II. APPLICATION OF ARTICLE 41 OF THE CONVENTION
78. Article 41 of the Convention provides:
“If the Court finds that there has been a violation of the Convention or the Protocols thereto, and if the internal law of the High Contracting Party concerned allows only partial reparation to be made, the Court shall, if necessary, afford just satisfaction to the injured party.”
A. Damage
79. The applicant did not claim any pecuniary damage. However, under the head of non-pecuniary damage, he asked the Court to award him PLN 100,000 [approximately EUR 25,000].
80. The Government considered that the amount claimed was inordinately excessive.

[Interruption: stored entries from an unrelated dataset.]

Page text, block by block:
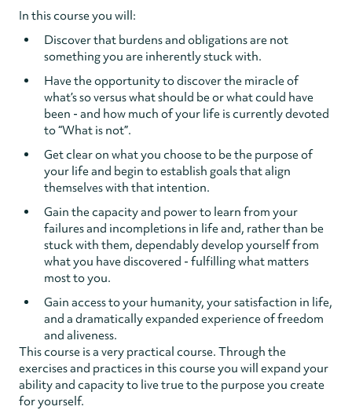
In this course you will:
Discover that burdens and obligations are not
something you are inherently stuck with.
Have the opportunity to discover the miracle of
what’s so versus what should be or what could have
been - and how much of your life is currently devoted
to “What is not”.
Get clear on what you choose to be the purpose of
your life and begin to establish goals that align
themselves with that intention.
Gain the capacity and power to learn from your
failures and incompletions in life and, rather than be
stuck with them, dependably develop yourself from
what you have discovered - fulfilling what matters
most to you.
Gain access to your humanity, your satisfaction in life,
and a dramatically expanded experience of freedom
and aliveness.
This course is a very practical course. Through the
exercises and practices in this course you will expand your
ability and capacity to live true to the purpose you create
for yourself.
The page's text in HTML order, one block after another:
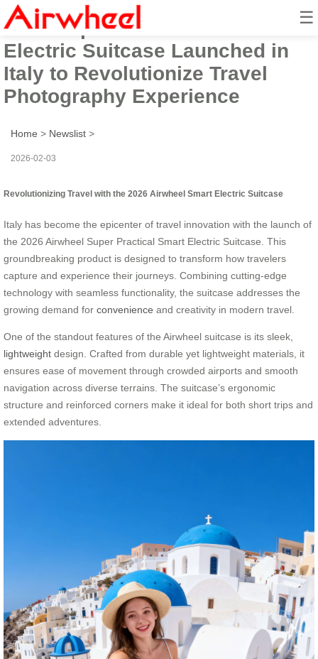
☰
2026 Super Practical Smart
Electric Suitcase Launched in
Italy to Revolutionize Travel
Photography Experience
Home > Newslist >
2026-02-03
Revolutionizing Travel with the 2026 Airwheel Smart Electric Suitcase
Italy has become the epicenter of travel innovation with the launch of
the 2026 Airwheel Super Practical Smart Electric Suitcase. This
groundbreaking product is designed to transform how travelers
capture and experience their journeys. Combining cutting-edge
technology with seamless functionality, the suitcase addresses the
growing demand for convenience and creativity in modern travel.
One of the standout features of the Airwheel suitcase is its sleek,
lightweight design. Crafted from durable yet lightweight materials, it
ensures ease of movement through crowded airports and smooth
navigation across diverse terrains. The suitcase’s ergonomic
structure and reinforced corners make it ideal for both short trips and
extended adventures.
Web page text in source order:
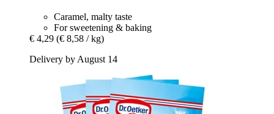
Caramel, malty taste
For sweetening & baking
€ 4,29 (€ 8,58 / kg)
Delivery by August 14
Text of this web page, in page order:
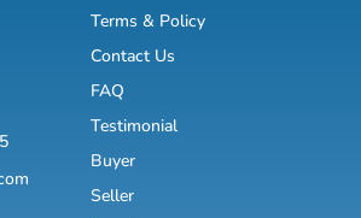
Terms & Policy
Contact Us
FAQ
Testimonial
Buyer
Seller
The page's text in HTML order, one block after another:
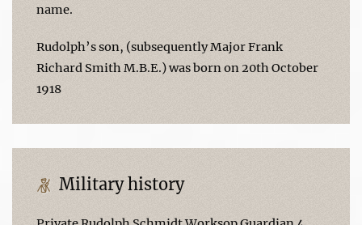
name.
Rudolph’s son, (subsequently Major Frank
Richard Smith M.B.E.) was born on 20th October
1918
Military history

81. The Court accepts that the applicant has certainly suffered non-pecuniary damage, such as distress and frustration resulting from the undue prolongation of his cases. Making its assessment on equitable basis, the Court awards the applicant EUR 8,000 under this head.
B. Costs and expenses
82. The applicant, who received legal aid from the Council of Europe in connection with the presentation of his case, sought reimbursement of 1,500 US dollars for costs and expenses incurred in the proceedings before the Court.
83. The Government maintained that this claim was excessive.

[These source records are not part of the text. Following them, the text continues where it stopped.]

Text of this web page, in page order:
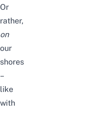
Or
rather,
on
our
shores
–
like
with
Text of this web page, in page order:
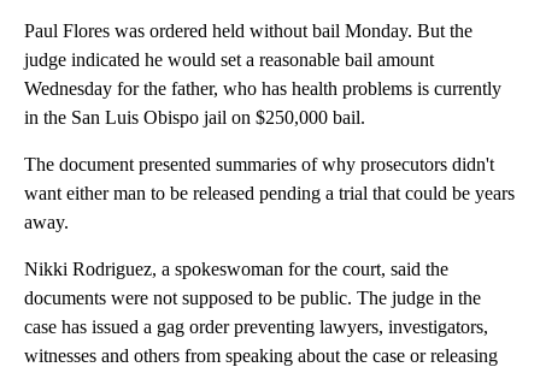
Paul Flores was ordered held without bail Monday. But the
judge indicated he would set a reasonable bail amount
Wednesday for the father, who has health problems is currently
in the San Luis Obispo jail on $250,000 bail.
The document presented summaries of why prosecutors didn't
want either man to be released pending a trial that could be years
away.
Nikki Rodriguez, a spokeswoman for the court, said the
documents were not supposed to be public. The judge in the
case has issued a gag order preventing lawyers, investigators,
witnesses and others from speaking about the case or releasing

84. The Court has assessed the claim in the light of the criteria laid down in its case-law (see Nikolova v. Bulgaria [GC], no. 31195/96, § 79, ECHR 1999-II; Baranowski v. Poland, no. 28358/95, § 85, ECHR 2000-III; and Kudła v. Poland [GC], no. 30210/96, § 168, ECHR 2000-XII).
Applying the said criteria to the present case and making its assessment on an equitable basis, the Court considers it reasonable to award the applicant EUR 1,500 for his costs together with any value-added tax that may be chargeable, less the EUR 630 received by way of legal aid from the Council of Europe.
C. Default interest
85. The Court considers it appropriate that the default interest should be based on the marginal lending rate of the European Central Bank to which should be added three percentage points (see Christine Goodwin v. the United Kingdom [GC], no. 28957/97, § 124, to be published in ECHR 2002-...).
FOR THESE REASONS, THE COURT UNANIMOUSLY
1. Holds that there has been a violation of Article 6 § 1 of the Convention on the account of the excessive length of the proceedings concerning the building permit;
2. Holds that there has been a violation of Article 6 § 1 of the Convention on the account of the excessive length of the proceedings concerning the demolition order;
3. Holds
(a) that the respondent State is to pay the applicant, within three months from the date on which the judgment becomes final according to Article 44 § 2 of the Convention, the following amounts:
(i) EUR 8,000 (eight thousand euros) in respect of non-pecuniary damage, to be converted into the national currency of the respondent State at the rate applicable at the date of settlement;
(ii) EUR 870 (eight hundred seventy euros) in respect of costs and expenses, plus any tax that may be chargeable;
(iii) any tax that may be chargeable on the above amounts;
(b) that from the expiry of the above-mentioned three months until settlement simple interest shall be payable on the above amounts at a rate equal to the marginal lending rate of the European Central Bank during the default period plus three percentage points;
4. Dismisses unanimously the remainder of the applicant’s claim for just satisfaction.
Done in English, and notified in writing on 11 February 2003, pursuant to Rule 77 §§ 2 and 3 of the Rules of Court.